WHAT THE TASK ASKS: Give back exactly the lines that run from the beginning of the entries to the line containing "Now former Conservative", both included, and nothing else.

[[ EXERCISE DATA open ]]

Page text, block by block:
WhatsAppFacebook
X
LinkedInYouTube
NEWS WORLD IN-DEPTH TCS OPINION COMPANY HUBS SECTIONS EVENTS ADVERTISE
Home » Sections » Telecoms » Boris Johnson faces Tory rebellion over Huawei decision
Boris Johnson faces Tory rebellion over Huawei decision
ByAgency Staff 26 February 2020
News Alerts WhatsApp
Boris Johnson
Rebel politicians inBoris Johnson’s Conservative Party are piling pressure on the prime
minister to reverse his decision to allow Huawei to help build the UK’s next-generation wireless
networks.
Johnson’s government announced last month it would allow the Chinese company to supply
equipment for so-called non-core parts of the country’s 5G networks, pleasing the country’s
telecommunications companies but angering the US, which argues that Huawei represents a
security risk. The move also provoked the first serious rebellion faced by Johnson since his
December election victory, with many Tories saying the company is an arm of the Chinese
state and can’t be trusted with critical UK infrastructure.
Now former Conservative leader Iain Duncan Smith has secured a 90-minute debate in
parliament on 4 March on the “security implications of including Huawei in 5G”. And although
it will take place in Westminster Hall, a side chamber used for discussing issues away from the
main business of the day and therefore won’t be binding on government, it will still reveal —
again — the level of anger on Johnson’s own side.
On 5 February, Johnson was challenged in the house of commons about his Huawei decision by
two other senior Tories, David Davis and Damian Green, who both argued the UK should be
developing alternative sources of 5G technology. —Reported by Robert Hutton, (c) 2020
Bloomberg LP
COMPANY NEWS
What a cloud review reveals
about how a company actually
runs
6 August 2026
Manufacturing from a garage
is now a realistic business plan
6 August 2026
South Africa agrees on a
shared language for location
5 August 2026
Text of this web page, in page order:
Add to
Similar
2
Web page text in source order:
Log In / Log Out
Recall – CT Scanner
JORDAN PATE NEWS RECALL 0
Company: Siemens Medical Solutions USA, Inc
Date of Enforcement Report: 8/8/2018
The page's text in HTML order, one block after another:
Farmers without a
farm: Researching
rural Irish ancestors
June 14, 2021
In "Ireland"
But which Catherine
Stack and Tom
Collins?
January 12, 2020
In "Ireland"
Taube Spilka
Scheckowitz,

[[ EXERCISE DATA closed ]]

RESPONSE TO THE EXERCISE:
Page text, block by block:
WhatsAppFacebook
X
LinkedInYouTube
NEWS WORLD IN-DEPTH TCS OPINION COMPANY HUBS SECTIONS EVENTS ADVERTISE
Home » Sections » Telecoms » Boris Johnson faces Tory rebellion over Huawei decision
Boris Johnson faces Tory rebellion over Huawei decision
ByAgency Staff 26 February 2020
News Alerts WhatsApp
Boris Johnson
Rebel politicians inBoris Johnson’s Conservative Party are piling pressure on the prime
minister to reverse his decision to allow Huawei to help build the UK’s next-generation wireless
networks.
Johnson’s government announced last month it would allow the Chinese company to supply
equipment for so-called non-core parts of the country’s 5G networks, pleasing the country’s
telecommunications companies but angering the US, which argues that Huawei represents a
security risk. The move also provoked the first serious rebellion faced by Johnson since his
December election victory, with many Tories saying the company is an arm of the Chinese
state and can’t be trusted with critical UK infrastructure.
Now former Conservative leader Iain Duncan Smith has secured a 90-minute debate in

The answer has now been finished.